IV. Effectiveness of Sterilization: Hysteroscopic versus Laparoscopic/ Minilaparotomy

Laparoscopy gained wide spread acceptance in the United States in the early 1970’s. By 1973 more sterilization operations were performed for women than for men due to the dramatic decrease in cost, hospital time and pain after the introduction of laparoscopy and minilaparotomy methods. The use of laparoscopy for tubal occlusion increased from only 0.6% of sterilizations in 1970 to more then 35% in 1975. 13 Laparoscopic and minilaparotomy sterilizations were not only convenient but also highly effective methods of preventing pregnancy and replaced the older, complex procedures. Hospitalization is not required, most patients return home within a few hours, and the majority of women return to full activity within a few days. The discomfort is minimal, the incision scars barely visible and sexual activity need not be restricted. In addition, the surgeon has the opportunity to inspect pelvic and abdominal organs for abnormalities. However the disadvantages of laparoscopic sterilization include: the cost, the expensive and fragile equipment, special training requirements, risk of inadvertent bowel and vessel injury, and the need for general anesthesia (in most instances). It is now apparent that the long term failure rates for all methods of laparoscopic sterilization are higher than previous estimates. Overall 1.85% of sterilized American women experience a failure within 10 years. 11-12 As much as one third of these failures are ectopic pregnancies. In 2002, in the United States female sterilization was used by 10.3 million women and was second only to oral contraceptive users of 11.6 million women. 14 Although female sterilization by laparoscopy/minilaparotomy is effective it is associated with significant risks of major complications.
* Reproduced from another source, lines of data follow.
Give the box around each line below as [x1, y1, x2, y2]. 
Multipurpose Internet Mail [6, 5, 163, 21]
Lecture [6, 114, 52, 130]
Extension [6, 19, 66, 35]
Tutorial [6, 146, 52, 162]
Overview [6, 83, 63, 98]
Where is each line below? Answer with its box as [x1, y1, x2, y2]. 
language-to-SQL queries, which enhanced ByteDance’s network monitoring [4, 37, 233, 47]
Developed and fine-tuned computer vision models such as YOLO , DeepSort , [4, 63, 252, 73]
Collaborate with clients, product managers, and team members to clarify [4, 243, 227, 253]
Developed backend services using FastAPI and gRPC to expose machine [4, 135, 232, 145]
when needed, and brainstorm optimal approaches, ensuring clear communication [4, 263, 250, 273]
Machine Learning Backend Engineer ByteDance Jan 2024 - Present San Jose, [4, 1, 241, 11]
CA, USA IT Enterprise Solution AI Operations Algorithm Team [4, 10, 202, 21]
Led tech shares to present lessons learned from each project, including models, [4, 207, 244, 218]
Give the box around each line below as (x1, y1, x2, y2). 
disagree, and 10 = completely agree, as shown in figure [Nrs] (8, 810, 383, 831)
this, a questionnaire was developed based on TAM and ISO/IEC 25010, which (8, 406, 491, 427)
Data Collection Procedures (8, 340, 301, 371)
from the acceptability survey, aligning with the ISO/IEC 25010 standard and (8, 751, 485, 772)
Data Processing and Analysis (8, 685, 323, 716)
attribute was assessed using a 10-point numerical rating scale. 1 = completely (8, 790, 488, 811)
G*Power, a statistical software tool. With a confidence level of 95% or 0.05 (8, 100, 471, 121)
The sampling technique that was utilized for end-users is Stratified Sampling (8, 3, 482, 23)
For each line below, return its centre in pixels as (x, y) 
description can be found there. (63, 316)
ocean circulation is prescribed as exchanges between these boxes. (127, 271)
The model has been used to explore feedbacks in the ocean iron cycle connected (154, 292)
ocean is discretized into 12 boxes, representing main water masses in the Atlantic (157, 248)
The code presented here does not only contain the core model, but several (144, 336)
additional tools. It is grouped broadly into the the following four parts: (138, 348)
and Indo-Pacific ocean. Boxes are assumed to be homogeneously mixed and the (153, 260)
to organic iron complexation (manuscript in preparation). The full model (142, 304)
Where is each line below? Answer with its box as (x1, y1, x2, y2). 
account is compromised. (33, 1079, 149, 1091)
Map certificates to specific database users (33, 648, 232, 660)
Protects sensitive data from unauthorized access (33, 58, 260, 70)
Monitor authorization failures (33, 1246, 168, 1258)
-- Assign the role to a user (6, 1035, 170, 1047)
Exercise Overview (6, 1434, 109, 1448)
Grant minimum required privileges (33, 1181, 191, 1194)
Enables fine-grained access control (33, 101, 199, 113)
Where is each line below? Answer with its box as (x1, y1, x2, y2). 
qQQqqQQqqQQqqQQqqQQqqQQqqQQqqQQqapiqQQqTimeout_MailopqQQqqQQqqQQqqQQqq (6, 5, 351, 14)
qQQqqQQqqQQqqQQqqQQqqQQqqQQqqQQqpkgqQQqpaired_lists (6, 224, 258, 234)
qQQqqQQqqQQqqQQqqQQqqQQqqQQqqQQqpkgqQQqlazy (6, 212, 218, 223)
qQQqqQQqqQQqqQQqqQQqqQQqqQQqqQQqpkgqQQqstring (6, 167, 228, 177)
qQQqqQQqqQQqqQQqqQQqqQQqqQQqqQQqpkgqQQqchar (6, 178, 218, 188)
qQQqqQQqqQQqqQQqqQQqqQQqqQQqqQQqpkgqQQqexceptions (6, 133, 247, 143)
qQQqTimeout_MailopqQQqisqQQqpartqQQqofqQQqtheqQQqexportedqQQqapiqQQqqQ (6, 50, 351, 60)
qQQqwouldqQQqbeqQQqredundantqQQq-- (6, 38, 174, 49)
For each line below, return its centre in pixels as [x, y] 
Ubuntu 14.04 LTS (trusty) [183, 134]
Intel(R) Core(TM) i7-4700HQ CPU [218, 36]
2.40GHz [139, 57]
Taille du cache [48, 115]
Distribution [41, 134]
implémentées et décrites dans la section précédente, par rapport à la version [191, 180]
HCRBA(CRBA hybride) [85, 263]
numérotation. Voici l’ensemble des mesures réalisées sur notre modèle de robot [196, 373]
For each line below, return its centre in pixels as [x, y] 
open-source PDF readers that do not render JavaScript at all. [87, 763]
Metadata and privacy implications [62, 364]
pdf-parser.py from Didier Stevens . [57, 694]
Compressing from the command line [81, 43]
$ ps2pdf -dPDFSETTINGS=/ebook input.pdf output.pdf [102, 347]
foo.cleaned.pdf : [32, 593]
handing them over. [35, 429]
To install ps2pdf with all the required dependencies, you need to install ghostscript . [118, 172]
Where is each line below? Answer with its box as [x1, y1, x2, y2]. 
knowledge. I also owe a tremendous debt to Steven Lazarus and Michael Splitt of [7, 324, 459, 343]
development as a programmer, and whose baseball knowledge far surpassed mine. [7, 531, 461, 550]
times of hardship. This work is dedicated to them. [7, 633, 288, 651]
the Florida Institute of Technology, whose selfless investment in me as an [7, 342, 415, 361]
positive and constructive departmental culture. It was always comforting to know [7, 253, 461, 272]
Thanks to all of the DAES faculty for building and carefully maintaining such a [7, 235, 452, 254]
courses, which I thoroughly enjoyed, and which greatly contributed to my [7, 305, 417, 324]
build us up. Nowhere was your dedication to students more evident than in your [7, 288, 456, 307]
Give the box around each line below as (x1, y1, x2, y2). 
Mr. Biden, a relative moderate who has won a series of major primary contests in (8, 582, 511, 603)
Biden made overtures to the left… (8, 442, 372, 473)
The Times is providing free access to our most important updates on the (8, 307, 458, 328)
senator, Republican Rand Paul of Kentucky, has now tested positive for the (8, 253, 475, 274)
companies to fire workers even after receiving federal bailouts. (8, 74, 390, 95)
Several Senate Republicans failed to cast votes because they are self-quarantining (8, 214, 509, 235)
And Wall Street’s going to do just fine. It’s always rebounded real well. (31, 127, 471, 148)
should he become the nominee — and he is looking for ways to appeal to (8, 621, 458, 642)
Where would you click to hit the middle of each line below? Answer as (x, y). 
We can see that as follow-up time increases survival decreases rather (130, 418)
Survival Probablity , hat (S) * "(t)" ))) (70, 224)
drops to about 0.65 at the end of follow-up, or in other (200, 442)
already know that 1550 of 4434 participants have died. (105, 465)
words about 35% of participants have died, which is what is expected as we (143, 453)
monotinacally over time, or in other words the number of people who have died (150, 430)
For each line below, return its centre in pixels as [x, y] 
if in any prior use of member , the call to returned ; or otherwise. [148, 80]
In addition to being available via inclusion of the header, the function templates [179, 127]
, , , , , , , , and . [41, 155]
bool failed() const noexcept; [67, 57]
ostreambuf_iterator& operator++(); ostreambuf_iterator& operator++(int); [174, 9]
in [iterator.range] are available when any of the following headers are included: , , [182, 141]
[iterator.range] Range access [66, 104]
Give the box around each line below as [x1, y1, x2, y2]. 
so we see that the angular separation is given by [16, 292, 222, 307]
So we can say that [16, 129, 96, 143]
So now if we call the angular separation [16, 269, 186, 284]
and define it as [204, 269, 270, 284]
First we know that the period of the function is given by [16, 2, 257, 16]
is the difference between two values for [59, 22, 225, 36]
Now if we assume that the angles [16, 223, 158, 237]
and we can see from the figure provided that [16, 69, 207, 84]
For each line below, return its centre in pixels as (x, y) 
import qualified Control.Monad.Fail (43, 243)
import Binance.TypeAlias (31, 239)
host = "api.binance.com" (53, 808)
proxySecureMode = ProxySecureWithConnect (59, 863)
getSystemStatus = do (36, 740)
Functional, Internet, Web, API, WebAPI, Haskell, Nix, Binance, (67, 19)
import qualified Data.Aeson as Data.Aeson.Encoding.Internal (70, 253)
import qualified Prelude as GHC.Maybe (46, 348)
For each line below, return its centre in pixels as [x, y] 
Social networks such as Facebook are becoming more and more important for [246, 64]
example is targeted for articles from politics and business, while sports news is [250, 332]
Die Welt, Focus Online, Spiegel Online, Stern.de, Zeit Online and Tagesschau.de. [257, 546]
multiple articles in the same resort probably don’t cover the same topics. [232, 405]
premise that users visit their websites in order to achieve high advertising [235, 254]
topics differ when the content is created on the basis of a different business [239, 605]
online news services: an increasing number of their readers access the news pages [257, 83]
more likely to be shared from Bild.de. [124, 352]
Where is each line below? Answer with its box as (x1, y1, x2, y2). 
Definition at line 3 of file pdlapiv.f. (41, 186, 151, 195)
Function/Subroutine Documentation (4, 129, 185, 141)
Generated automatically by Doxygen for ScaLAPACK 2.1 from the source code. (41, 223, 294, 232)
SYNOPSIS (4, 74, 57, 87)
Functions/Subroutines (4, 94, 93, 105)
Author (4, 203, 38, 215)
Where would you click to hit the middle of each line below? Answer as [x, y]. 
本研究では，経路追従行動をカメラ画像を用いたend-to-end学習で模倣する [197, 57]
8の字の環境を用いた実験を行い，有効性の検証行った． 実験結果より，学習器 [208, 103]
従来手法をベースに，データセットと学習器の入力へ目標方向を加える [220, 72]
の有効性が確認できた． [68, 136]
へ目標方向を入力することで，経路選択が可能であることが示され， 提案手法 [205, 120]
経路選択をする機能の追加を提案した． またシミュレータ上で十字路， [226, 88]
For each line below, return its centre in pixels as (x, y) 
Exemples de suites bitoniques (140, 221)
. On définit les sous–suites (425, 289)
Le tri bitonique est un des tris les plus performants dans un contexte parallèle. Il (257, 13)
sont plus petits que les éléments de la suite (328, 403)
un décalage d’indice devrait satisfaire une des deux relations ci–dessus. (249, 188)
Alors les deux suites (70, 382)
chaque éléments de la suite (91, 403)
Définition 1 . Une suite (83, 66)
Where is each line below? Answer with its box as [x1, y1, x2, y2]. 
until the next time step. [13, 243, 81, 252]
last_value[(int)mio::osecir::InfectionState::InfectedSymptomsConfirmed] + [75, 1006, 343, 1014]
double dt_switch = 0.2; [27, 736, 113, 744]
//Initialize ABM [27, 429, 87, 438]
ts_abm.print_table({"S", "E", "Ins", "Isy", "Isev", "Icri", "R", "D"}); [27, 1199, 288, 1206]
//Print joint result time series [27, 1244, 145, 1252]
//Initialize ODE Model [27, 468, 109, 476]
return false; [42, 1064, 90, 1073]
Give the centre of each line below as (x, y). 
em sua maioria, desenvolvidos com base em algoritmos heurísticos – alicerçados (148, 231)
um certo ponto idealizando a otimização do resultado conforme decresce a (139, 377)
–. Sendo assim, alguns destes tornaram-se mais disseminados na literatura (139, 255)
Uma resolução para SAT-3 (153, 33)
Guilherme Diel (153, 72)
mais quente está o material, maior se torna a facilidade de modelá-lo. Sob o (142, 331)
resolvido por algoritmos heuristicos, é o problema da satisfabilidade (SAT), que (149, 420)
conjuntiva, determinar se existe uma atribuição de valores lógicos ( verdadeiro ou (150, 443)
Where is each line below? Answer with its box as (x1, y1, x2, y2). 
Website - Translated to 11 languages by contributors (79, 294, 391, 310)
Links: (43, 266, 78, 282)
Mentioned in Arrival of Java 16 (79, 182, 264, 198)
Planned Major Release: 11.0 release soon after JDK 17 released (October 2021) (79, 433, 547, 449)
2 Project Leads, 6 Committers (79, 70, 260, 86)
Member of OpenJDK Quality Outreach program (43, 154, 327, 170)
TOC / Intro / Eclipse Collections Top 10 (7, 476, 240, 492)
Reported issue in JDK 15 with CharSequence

As published by Jamieson et al., tubal sterilization performed via laparoscopy is associated with a 1.6% major complication rate, and Layde et al, reported 5.7% major complication rate when tubal sterilization is performed via laparotomy. 15-16 Additionally, performing laparoscopy for sterilization under local anesthesia increased the risk of complications five-fold as reported by Destefano et al. 17 The vast majority of the major complications through laparoscopy/ minilaparotomy are created by the incision, blind insertion of laparoscopic instruments and the use of general anesthesia. It was only a question of time until improvements in female sterilization came about as it affects such a huge proportion of women.

In a direct comparison to the CREST study data at five years, the Essure procedure presents a favorable risk profile over the majority of tubal sterilization methods, as evidenced in the table below.

Comparison of cumulative risk of pregnancy in the CREST study vs. Essure sterilization*

The Essure Procedure does not require cutting or penetrating the abdomen. It can be performed without general anesthesia in an outpatient/office setting. This major advantage of the hysteroscopic technique of sterilization has firmly placed the Essure procedure as a contender for first choice for female permanent contraception. A disadvantage of the procedure is the need for alternate contraception three months after the procedure, as is not effective immediately. A perceived disadvantage is the required HSG at three months post-procedure. However, no method of contraception is 100% effective, the HSG provides the patient and the physician assurance that the method is working. In addition, if there is an issue, it can be identified at the time of HSG and appropriate action can be taken.

V. Indications and Contraindications of the Essure Procedure

The Essure procedure is indicated for women who desire permanent birth control by bilateral occlusion of the fallopian tubes.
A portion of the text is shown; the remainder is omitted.